Para la formación de verdaderas comunidades investigativas hay que arrancar de ciertos presupuestos básicos: en primer lugar, es preciso recordarles a los aspirantes que los títulos doctorales de investigación son producto del trabajo científico, y no simplemente fuentes de prestigio (o estatus) profesional o personal. Un doctorado no es, de ninguna manera, la continuación natural de los estudios profesionales de pregrado, ni se trata del último escalón de prestigio dentro de la profesión.

En los próximos años la universidad colombiana tendrá que aprender aceleradamente a formar sus doctores en todas las áreas del saber. Tendrá que aprender a competir con calidad frente a universidades extranjeras que seguirán extendiendo su oferta hacia un mundo abierto y globalizado.

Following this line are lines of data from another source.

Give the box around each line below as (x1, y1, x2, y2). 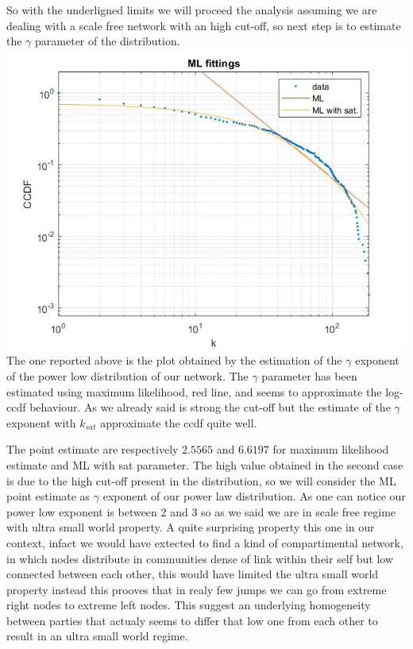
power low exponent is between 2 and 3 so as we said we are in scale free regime (6, 503, 396, 520)
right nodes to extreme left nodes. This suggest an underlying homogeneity (6, 597, 371, 613)
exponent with (6, 414, 76, 431)
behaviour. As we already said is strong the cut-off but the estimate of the (29, 399, 391, 415)
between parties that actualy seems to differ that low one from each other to (6, 612, 378, 628)
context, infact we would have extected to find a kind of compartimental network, (6, 534, 403, 550)
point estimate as (6, 488, 91, 504)
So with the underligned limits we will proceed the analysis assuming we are (6, 2, 377, 17)
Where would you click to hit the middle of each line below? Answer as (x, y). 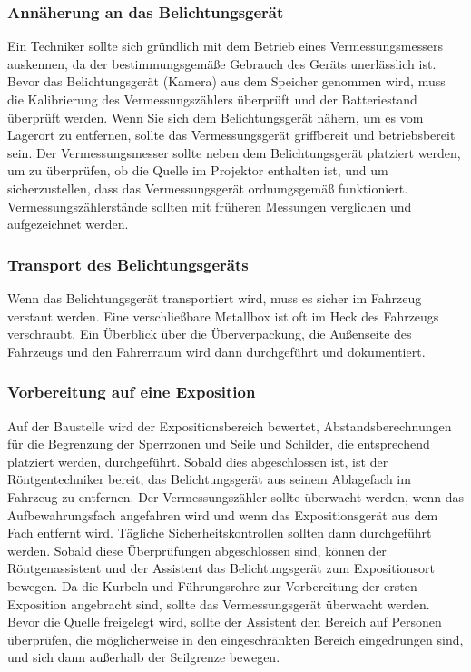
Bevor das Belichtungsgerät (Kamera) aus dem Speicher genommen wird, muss (226, 81)
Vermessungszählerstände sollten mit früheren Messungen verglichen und (210, 206)
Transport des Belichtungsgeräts (128, 264)
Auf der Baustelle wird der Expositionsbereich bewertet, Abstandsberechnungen (230, 425)
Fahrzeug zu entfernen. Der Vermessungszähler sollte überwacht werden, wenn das (236, 496)
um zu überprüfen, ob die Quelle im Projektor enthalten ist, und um (198, 170)
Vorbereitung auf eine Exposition (132, 392)
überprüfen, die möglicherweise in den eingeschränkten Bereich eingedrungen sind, (235, 639)
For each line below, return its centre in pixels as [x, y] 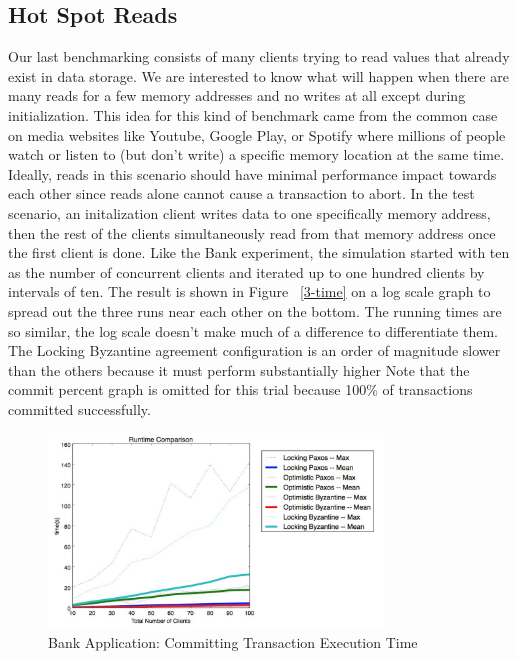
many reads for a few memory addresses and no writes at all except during [237, 95]
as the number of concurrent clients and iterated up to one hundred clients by [246, 271]
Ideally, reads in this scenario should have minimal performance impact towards [252, 173]
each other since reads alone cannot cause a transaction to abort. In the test [241, 193]
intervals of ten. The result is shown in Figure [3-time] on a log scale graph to [249, 291]
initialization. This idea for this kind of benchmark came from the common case [253, 114]
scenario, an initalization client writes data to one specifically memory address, [249, 212]
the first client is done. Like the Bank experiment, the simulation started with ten [259, 252]
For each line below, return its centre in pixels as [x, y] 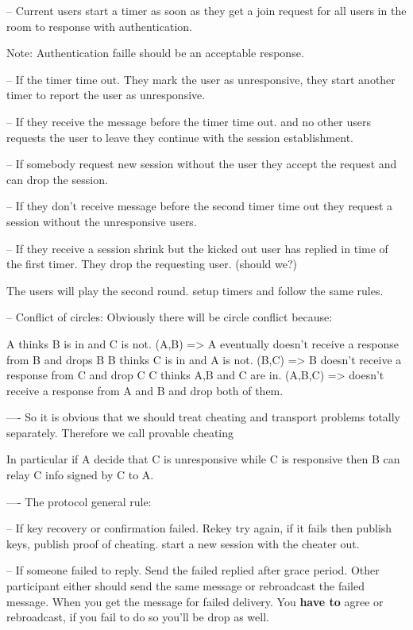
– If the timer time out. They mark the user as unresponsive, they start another [201, 79]
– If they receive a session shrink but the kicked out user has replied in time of [197, 248]
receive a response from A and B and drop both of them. [145, 390]
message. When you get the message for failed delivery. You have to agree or [195, 601]
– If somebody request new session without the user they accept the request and [202, 164]
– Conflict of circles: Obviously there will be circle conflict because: [170, 317]
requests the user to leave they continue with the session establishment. [180, 137]
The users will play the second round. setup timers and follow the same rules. [195, 290]
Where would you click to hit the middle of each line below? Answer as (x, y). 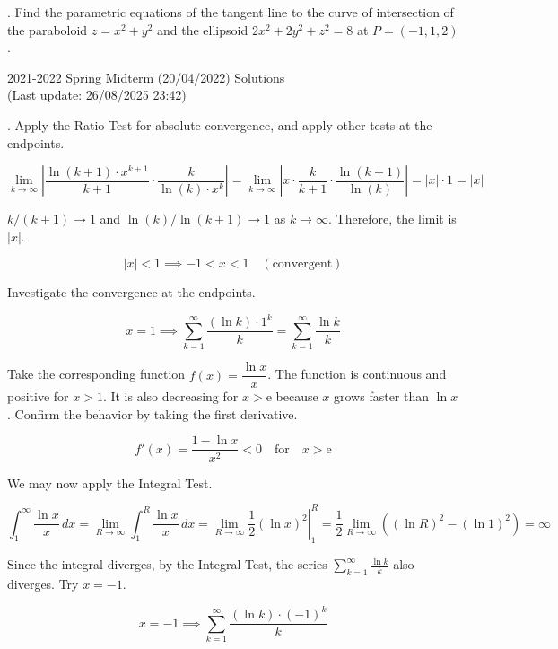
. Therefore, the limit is (392, 219)
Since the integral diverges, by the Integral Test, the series (167, 564)
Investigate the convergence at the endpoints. (131, 292)
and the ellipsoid (203, 29)
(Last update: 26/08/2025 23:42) (97, 95)
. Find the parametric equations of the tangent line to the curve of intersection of (231, 12)
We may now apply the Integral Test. (110, 482)
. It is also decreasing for (170, 396)
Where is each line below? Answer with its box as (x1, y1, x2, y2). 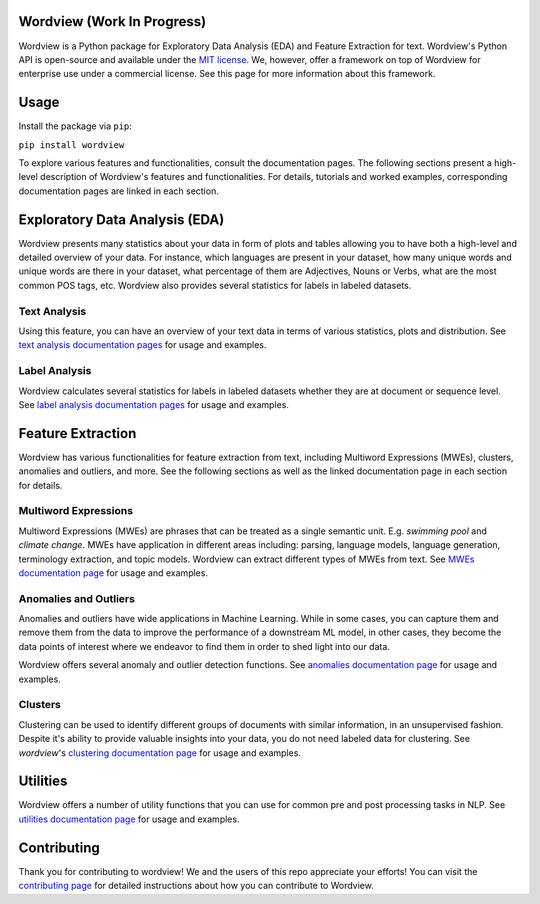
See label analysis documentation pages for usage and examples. (18, 398, 290, 410)
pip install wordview (18, 139, 125, 150)
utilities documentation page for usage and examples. (18, 813, 240, 825)
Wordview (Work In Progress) (18, 13, 207, 30)
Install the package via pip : (18, 120, 132, 132)
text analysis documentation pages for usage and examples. (18, 339, 267, 351)
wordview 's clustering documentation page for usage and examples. (18, 746, 302, 759)
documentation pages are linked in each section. (18, 185, 219, 197)
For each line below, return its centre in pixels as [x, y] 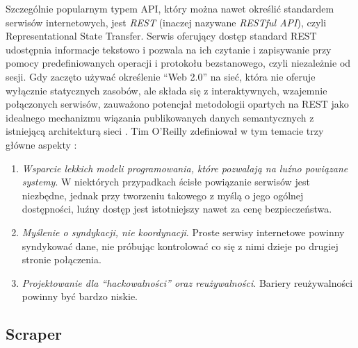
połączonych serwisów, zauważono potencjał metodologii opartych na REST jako [177, 104]
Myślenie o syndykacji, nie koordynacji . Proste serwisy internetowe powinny [183, 232]
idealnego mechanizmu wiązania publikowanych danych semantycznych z [160, 117]
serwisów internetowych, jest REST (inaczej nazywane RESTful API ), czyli [166, 22]
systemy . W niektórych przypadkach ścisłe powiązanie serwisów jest [166, 182]
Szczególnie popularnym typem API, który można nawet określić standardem [170, 8]
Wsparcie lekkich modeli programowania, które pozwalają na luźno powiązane [185, 168]
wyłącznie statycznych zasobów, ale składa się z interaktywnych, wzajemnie [166, 90]
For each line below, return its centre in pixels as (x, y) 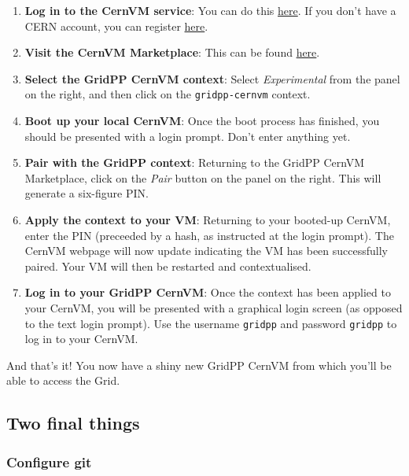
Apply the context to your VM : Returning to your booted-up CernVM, (208, 220)
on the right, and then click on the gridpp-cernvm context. (168, 94)
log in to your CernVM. (81, 339)
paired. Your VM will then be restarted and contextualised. (168, 266)
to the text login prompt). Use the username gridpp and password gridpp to (211, 323)
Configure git (49, 461)
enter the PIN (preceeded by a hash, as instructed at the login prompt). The (209, 235)
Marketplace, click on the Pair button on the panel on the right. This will (203, 177)
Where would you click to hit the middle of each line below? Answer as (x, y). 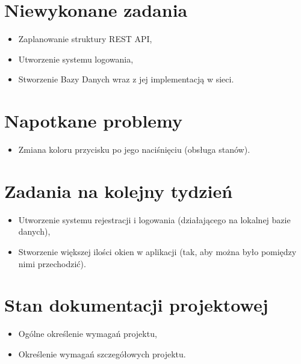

Algunas de estas universidades internacionales ofrecerán (en Colombia o en sus sedes) programas magníficos, con comunidades académicas sólidas y con genuina transferencia de saber; otras, en cambio, ofrecerán programas menos buenos. La demanda en Colombia debe empezar a discernir con toda claridad entre esta oferta dispar.

Ya hay una experiencia acumulada importante en Colombia, pero todavía se avizoran peligros significativos: en primer lugar, los doctores tienen que aprender a formar otros doctores, a construir redes académicas robustas y plurales (no elitistas) y a entender que la competencia por el mercado entre las universidades nacionales puede ser un factor de fragmentación de la ciencia y de la investigación. La docencia por tutoría es más costosa y exige habilidades distintas a las que se adquieren en el aula de clase de pregrado. Esto hace que la formación doctoral sea costosa y, si se hace bien, casi siempre requiera ser subsidiada. De todas las formas posibles de subsidio, quizá la menos adecuada sea aceptar a muchas personas que no están comprometidas con las exigencias de la investigación. Finalmente, las universidades colombianas deben tener cuidado en que el título de doctorado no sea simplemente un calco de los privilegios socio-económicos que ya existen en el país.